··· Source data

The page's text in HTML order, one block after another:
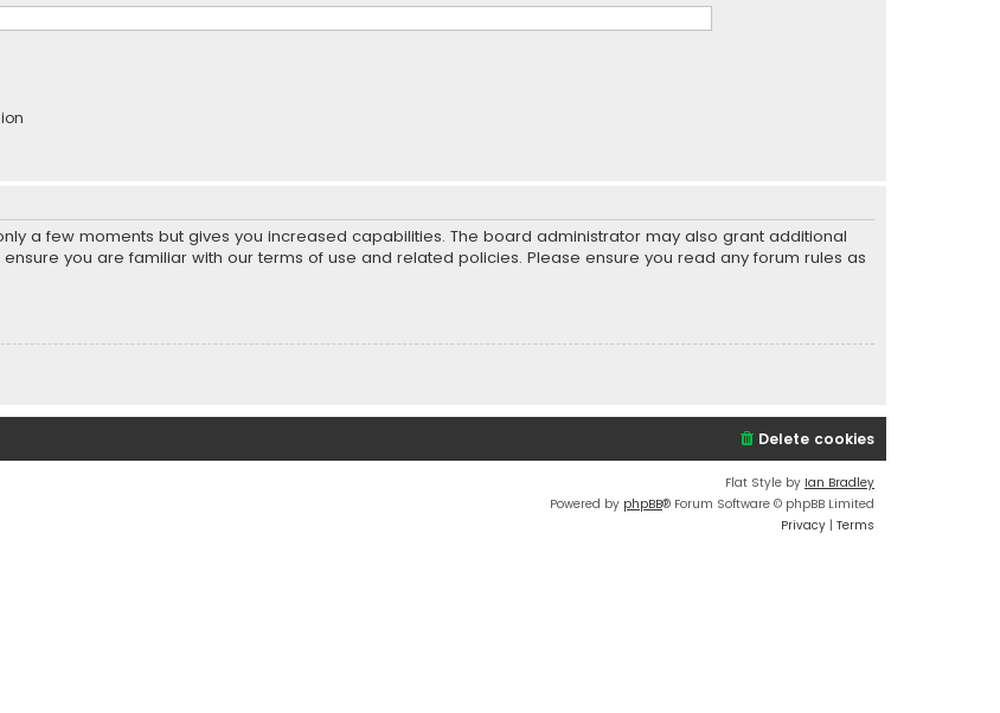
a few moments but gives you increased capabilities. The board administrator may also grant additional
you are familiar with our terms of use and related policies. Please ensure you read any forum rules as
Delete cookies
Flat Style by Ian Bradley
Powered by phpBB® Forum Software © phpBB Limited
Privacy | Terms
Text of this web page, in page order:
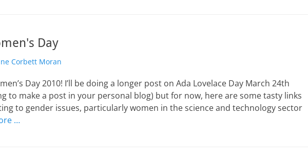
Day
Corbett Moran
Day 2010! I’ll be doing a longer post on Ada Lovelace Day March 24th
to make a post in your personal blog) but for now, here are some tasty links
to gender issues, particularly women in the science and technology sector
…
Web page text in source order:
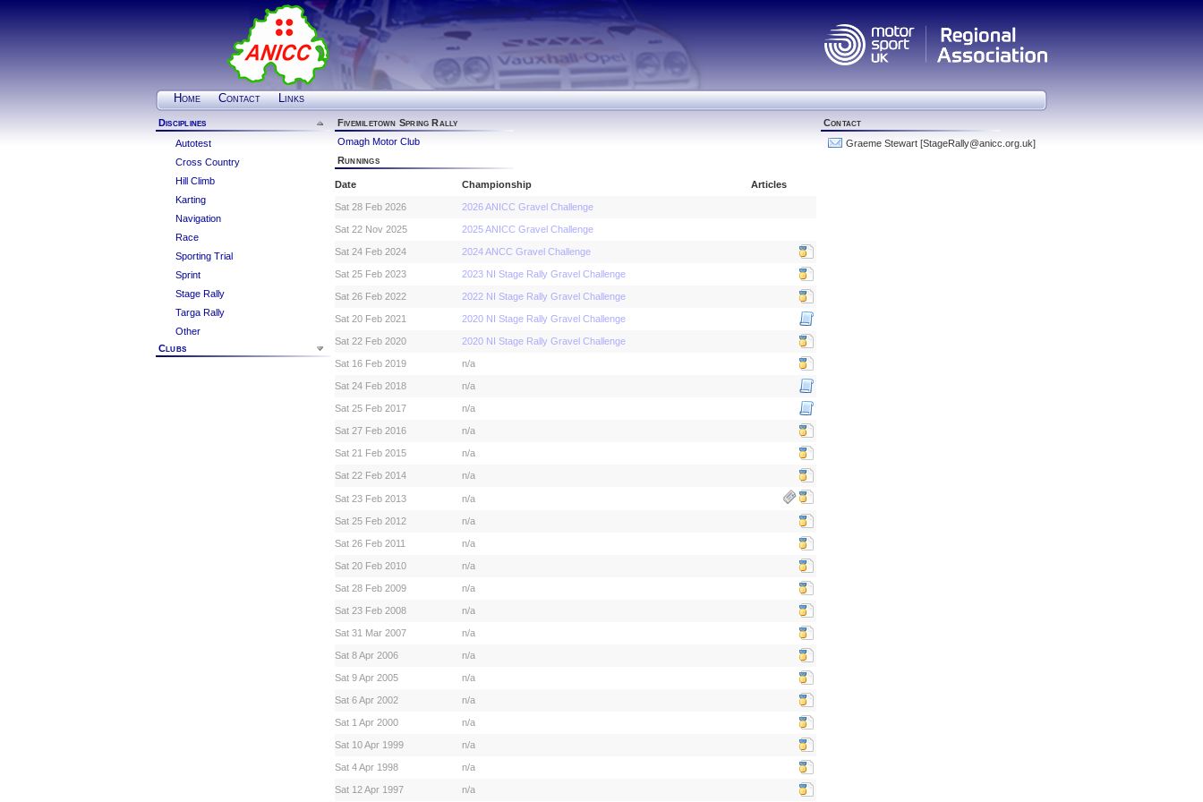
Home Contact Links
Disciplines
Autotest
Cross Country
Hill Climb
Karting
Navigation
Race
Sporting Trial
Sprint
Stage Rally
Targa Rally
Other
Clubs
Fivemiletown Spring Rally
Omagh Motor Club
Runnings
Date Championship Articles
Sat 28 Feb 2026 2026 ANICC Gravel Challenge
Sat 22 Nov 2025 2025 ANICC Gravel Challenge
Sat 24 Feb 2024 2024 ANCC Gravel Challenge
Sat 25 Feb 2023 2023 NI Stage Rally Gravel Challenge
Sat 26 Feb 2022 2022 NI Stage Rally Gravel Challenge
Sat 20 Feb 2021 2020 NI Stage Rally Gravel Challenge
Sat 22 Feb 2020 2020 NI Stage Rally Gravel Challenge
Sat 16 Feb 2019 n/a
Sat 24 Feb 2018 n/a
Sat 25 Feb 2017 n/a
Sat 27 Feb 2016 n/a
Sat 21 Feb 2015 n/a
Sat 22 Feb 2014 n/a
Sat 23 Feb 2013 n/a
Sat 25 Feb 2012 n/a
Sat 26 Feb 2011 n/a
Sat 20 Feb 2010 n/a
Sat 28 Feb 2009 n/a
Sat 23 Feb 2008 n/a
Sat 31 Mar 2007 n/a
Sat 8 Apr 2006 n/a
Sat 9 Apr 2005 n/a
Sat 6 Apr 2002 n/a
Sat 1 Apr 2000 n/a
Sat 10 Apr 1999 n/a
Sat 4 Apr 1998 n/a
Sat 12 Apr 1997 n/a
Contact
Graeme Stewart [StageRally@anicc.org.uk]

······

Problem to work on: Restate the entries above word for word, minus the pictures.

Written reply:
The page's text in HTML order, one block after another:
a few moments but gives you increased capabilities. The board administrator may also grant additional
you are familiar with our terms of use and related policies. Please ensure you read any forum rules as
Delete cookies
Flat Style by Ian Bradley
Powered by phpBB® Forum Software © phpBB Limited
Privacy | Terms
Text of this web page, in page order:
Day
Corbett Moran
Day 2010! I’ll be doing a longer post on Ada Lovelace Day March 24th
to make a post in your personal blog) but for now, here are some tasty links
to gender issues, particularly women in the science and technology sector
…
Web page text in source order:
Home Contact Links
Disciplines
Autotest
Cross Country
Hill Climb
Karting
Navigation
Race
Sporting Trial
Sprint
Stage Rally
Targa Rally
Other
Clubs
Fivemiletown Spring Rally
Omagh Motor Club
Runnings
Date Championship Articles
Sat 28 Feb 2026 2026 ANICC Gravel Challenge
Sat 22 Nov 2025 2025 ANICC Gravel Challenge
Sat 24 Feb 2024 2024 ANCC Gravel Challenge
Sat 25 Feb 2023 2023 NI Stage Rally Gravel Challenge
Sat 26 Feb 2022 2022 NI Stage Rally Gravel Challenge
Sat 20 Feb 2021 2020 NI Stage Rally Gravel Challenge
Sat 22 Feb 2020 2020 NI Stage Rally Gravel Challenge
Sat 16 Feb 2019 n/a
Sat 24 Feb 2018 n/a
Sat 25 Feb 2017 n/a
Sat 27 Feb 2016 n/a
Sat 21 Feb 2015 n/a
Sat 22 Feb 2014 n/a
Sat 23 Feb 2013 n/a
Sat 25 Feb 2012 n/a
Sat 26 Feb 2011 n/a
Sat 20 Feb 2010 n/a
Sat 28 Feb 2009 n/a
Sat 23 Feb 2008 n/a
Sat 31 Mar 2007 n/a
Sat 8 Apr 2006 n/a
Sat 9 Apr 2005 n/a
Sat 6 Apr 2002 n/a
Sat 1 Apr 2000 n/a
Sat 10 Apr 1999 n/a
Sat 4 Apr 1998 n/a
Sat 12 Apr 1997 n/a
Contact
Graeme Stewart [StageRally@anicc.org.uk]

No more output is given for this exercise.